Every one of us has been encouraged to be an involved citizen, but what exactly does this mean? Every one of us has been told that small groups of thoughtful people are the only things that change the world? Is this true? Every one of us has been told that the government represents our interests, but the government doesn’t seem to know that. This episode of looks at all these puzzles and examine activism, democracy, the attempts to influence government policy.
Peter Levine is the Lincoln Filene Professor of Citizenship & Public Affairs in Tufts University’s Jonathan Tisch College of Citizenship and Public Service and Director of CIRCLE, The Center for Information and Research on Civic Learning and Engagement. He has a secondary appointment in the Tufts philosophy department. Levine graduated from Yale in 1989 with a degree in philosophy. He studied philosophy at Oxford on a Rhodes Scholarship, receiving his doctorate in 1992. From 1991 until 1993, he was a research associate at Common Cause. In the late 1990s, he was Deputy Director of the National Commission on Civic Renewal.
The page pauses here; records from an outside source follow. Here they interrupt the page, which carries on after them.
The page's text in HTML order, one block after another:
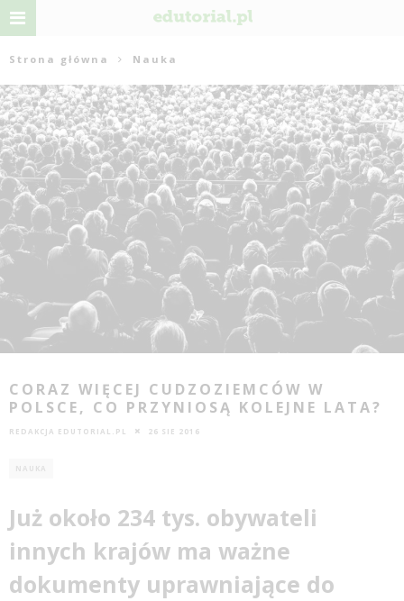
Strona główna Nauka
CORAZ WIĘCEJ CUDZOZIEMCÓW W
POLSCE, CO PRZYNIOSĄ KOLEJNE LATA?
REDAKCJA EDUTORIAL.PL 26 SIE 2016
NAUKA
Już około 234 tys. obywateli
innych krajów ma ważne
dokumenty uprawniające do
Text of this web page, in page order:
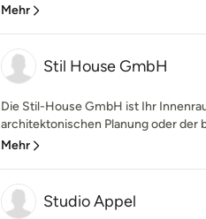
Mehr
Stil House GmbH
Die Stil-House GmbH ist Ihr
architektonischen Planung oder der
Mehr
Studio Appel
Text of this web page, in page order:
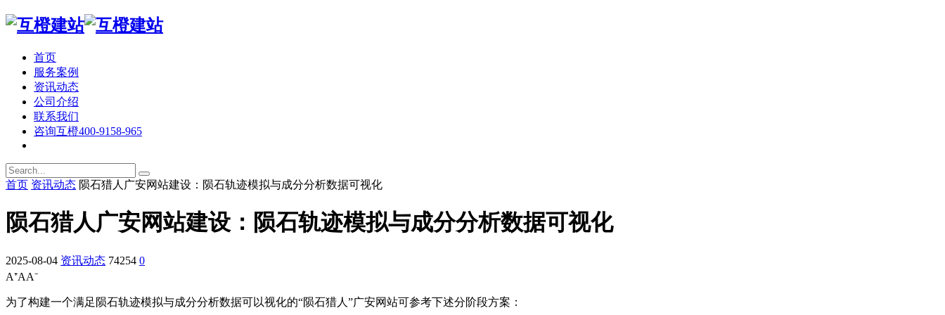
首页
服务案例
资讯动态
公司介绍
联系我们
咨询互橙400-9158-965
首页 资讯动态 陨石猎人广安网站建设：陨石轨迹模拟与成分分析数据可视化
陨石猎人广安网站建设：陨石轨迹模拟与成分分析数据可视化
2025-08-04 资讯动态 74254 0
A⁺AA⁻
为了构建一个满足陨石轨迹模拟与成分分析数据可以视化的“陨石猎人”广安网站可参考下述分阶段方案：
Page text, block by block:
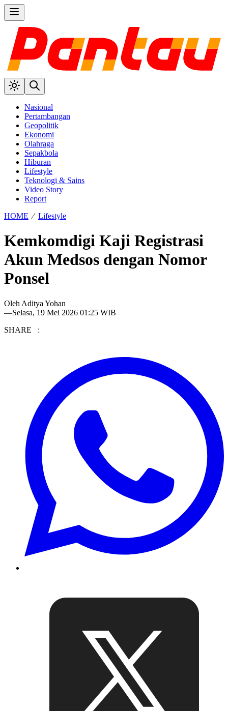
Nasional
Pertambangan
Geopolitik
Ekonomi
Olahraga
Sepakbola
Hiburan
Lifestyle
Teknologi & Sains
Video Story
Report
HOME ⁄ Lifestyle
Kemkomdigi Kaji Registrasi
Akun Medsos dengan Nomor
Ponsel
Oleh Aditya Yohan
—Selasa, 19 Mei 2026 01:25 WIB
SHARE :
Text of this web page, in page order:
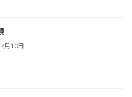
月10日
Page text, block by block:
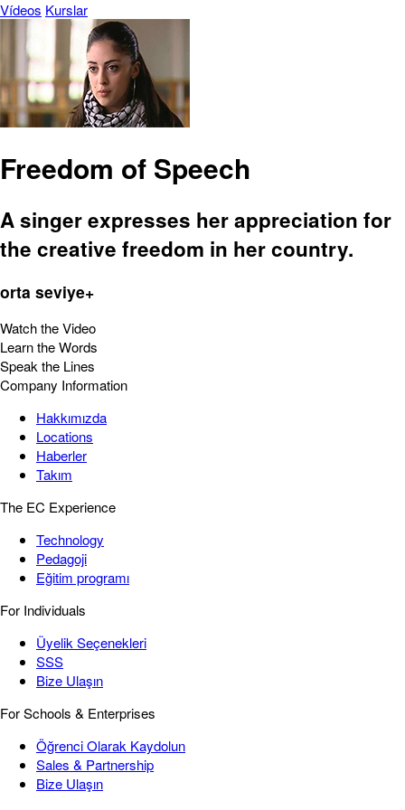
Vídeos Kurslar
Freedom of Speech
A singer expresses her appreciation for
the creative freedom in her country.
orta seviye+
Watch the Video
Learn the Words
Speak the Lines
Company Information
Hakkımızda
Locations
Haberler
Takım
The EC Experience
Technology
Pedagoji
Eğitim programı
For Individuals
Üyelik Seçenekleri
SSS
Bize Ulaşın
For Schools & Enterprises
Öğrenci Olarak Kaydolun
Sales & Partnership
Bize Ulaşın
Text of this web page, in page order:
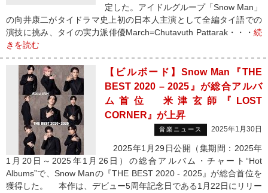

Levine is the author of the forthcoming book We are the Ones We have been Waiting for: The Promise of Civic Renewal in America (Oxford University Press, fall 2013), five other scholarly books on philosophy and politics, and a novel. He has served on the boards or steering committees of America Speaks, Street Law Inc., the Newspaper Association of America Foundation, the Campaign for the Civic Mission of Schools, the Kettering Foundation, the American Bar Association Committee’s for Public Education, the Paul J. Aicher Foundation, and the Deliberative Democracy Consortium.”